*** Block opens ***

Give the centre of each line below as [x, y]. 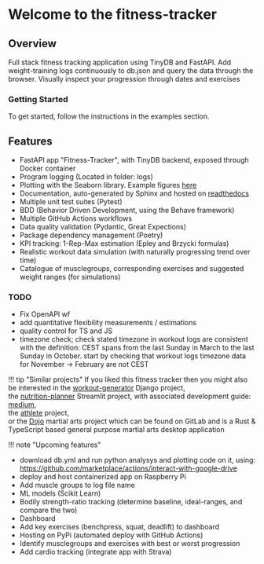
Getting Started [38, 99]
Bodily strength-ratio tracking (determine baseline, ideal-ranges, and [131, 502]
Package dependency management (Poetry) [91, 235]
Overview [33, 44]
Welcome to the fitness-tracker [113, 15]
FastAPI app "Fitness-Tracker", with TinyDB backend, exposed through [134, 160]
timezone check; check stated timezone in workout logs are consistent [134, 339]
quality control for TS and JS [66, 331]
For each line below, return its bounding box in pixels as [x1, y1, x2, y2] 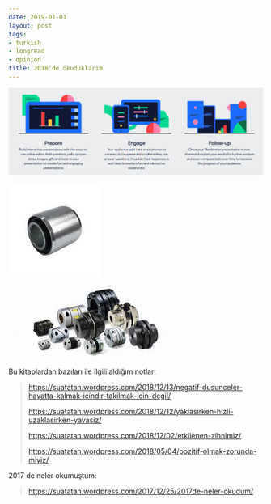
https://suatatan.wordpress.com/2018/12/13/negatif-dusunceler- [28, 382, 243, 392]
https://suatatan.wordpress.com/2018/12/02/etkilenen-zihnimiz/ [28, 430, 242, 440]
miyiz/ [28, 455, 49, 464]
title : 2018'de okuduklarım [8, 65, 104, 73]
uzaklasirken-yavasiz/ [28, 415, 102, 425]
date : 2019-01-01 [8, 13, 67, 21]
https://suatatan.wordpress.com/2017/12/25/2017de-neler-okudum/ [28, 486, 253, 496]
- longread [8, 47, 45, 56]
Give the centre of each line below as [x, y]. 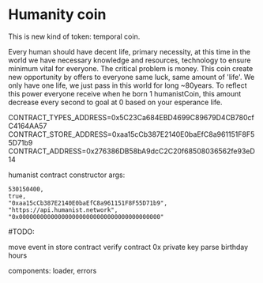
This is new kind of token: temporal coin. [74, 36]
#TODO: [22, 232]
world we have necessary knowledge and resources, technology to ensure [130, 60]
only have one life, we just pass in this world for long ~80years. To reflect [128, 85]
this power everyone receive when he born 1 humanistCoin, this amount [125, 93]
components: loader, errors [53, 270]
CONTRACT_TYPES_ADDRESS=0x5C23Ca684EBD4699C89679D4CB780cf [131, 117]
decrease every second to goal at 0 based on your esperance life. [115, 102]
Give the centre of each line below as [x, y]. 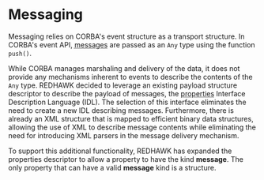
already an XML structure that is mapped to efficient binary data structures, [131, 118]
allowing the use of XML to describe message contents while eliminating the [132, 127]
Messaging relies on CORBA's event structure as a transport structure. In [126, 36]
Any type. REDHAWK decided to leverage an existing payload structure [123, 85]
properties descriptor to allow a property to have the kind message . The [126, 159]
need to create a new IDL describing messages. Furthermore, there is [121, 110]
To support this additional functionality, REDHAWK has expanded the [120, 151]
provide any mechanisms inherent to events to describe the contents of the [130, 77]
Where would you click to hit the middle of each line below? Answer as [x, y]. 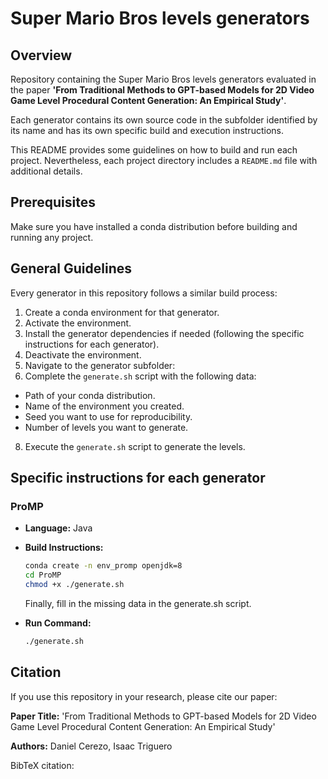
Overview [41, 55]
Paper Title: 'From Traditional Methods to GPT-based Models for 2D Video [163, 716]
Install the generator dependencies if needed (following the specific [164, 333]
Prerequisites [53, 202]
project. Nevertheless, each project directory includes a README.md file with [164, 160]
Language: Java [58, 528]
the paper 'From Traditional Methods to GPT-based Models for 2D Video [162, 90]
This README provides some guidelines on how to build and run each [154, 150]
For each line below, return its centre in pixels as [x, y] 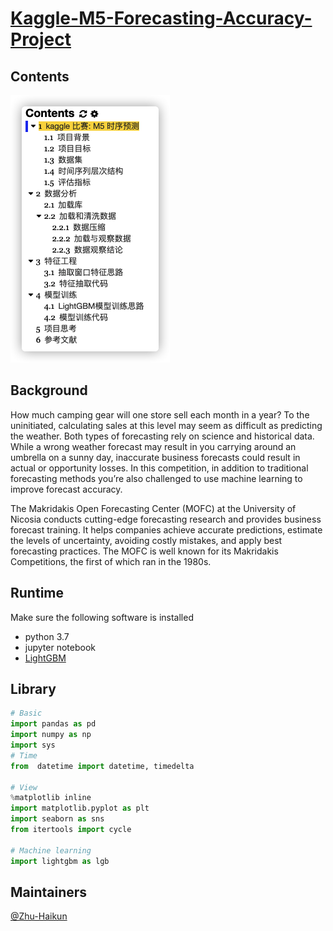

*** Block closes ***

:: Brief ::
Print every line of the listing exactly, please, and leave the images out.

:: Task response ::
Give the centre of each line below as [x, y]. 
Getting Started [38, 99]
Bodily strength-ratio tracking (determine baseline, ideal-ranges, and [131, 502]
Package dependency management (Poetry) [91, 235]
Overview [33, 44]
Welcome to the fitness-tracker [113, 15]
FastAPI app "Fitness-Tracker", with TinyDB backend, exposed through [134, 160]
timezone check; check stated timezone in workout logs are consistent [134, 339]
quality control for TS and JS [66, 331]
For each line below, return its bounding box in pixels as [x1, y1, x2, y2] 
https://suatatan.wordpress.com/2018/12/13/negatif-dusunceler- [28, 382, 243, 392]
https://suatatan.wordpress.com/2018/12/02/etkilenen-zihnimiz/ [28, 430, 242, 440]
miyiz/ [28, 455, 49, 464]
title : 2018'de okuduklarım [8, 65, 104, 73]
uzaklasirken-yavasiz/ [28, 415, 102, 425]
date : 2019-01-01 [8, 13, 67, 21]
https://suatatan.wordpress.com/2017/12/25/2017de-neler-okudum/ [28, 486, 253, 496]
- longread [8, 47, 45, 56]
Give the centre of each line below as [x, y]. 
This is new kind of token: temporal coin. [74, 36]
#TODO: [22, 232]
world we have necessary knowledge and resources, technology to ensure [130, 60]
only have one life, we just pass in this world for long ~80years. To reflect [128, 85]
this power everyone receive when he born 1 humanistCoin, this amount [125, 93]
components: loader, errors [53, 270]
CONTRACT_TYPES_ADDRESS=0x5C23Ca684EBD4699C89679D4CB780cf [131, 117]
decrease every second to goal at 0 based on your esperance life. [115, 102]
Give the centre of each line below as [x, y]. 
already an XML structure that is mapped to efficient binary data structures, [131, 118]
allowing the use of XML to describe message contents while eliminating the [132, 127]
Messaging relies on CORBA's event structure as a transport structure. In [126, 36]
Any type. REDHAWK decided to leverage an existing payload structure [123, 85]
properties descriptor to allow a property to have the kind message . The [126, 159]
need to create a new IDL describing messages. Furthermore, there is [121, 110]
To support this additional functionality, REDHAWK has expanded the [120, 151]
provide any mechanisms inherent to events to describe the contents of the [130, 77]
Where would you click to hit the middle of each line below? Answer as [x, y]. 
Overview [41, 55]
Paper Title: 'From Traditional Methods to GPT-based Models for 2D Video [163, 716]
Install the generator dependencies if needed (following the specific [164, 333]
Prerequisites [53, 202]
project. Nevertheless, each project directory includes a README.md file with [164, 160]
Language: Java [58, 528]
the paper 'From Traditional Methods to GPT-based Models for 2D Video [162, 90]
This README provides some guidelines on how to build and run each [154, 150]
For each line below, return its centre in pixels as [x, y] 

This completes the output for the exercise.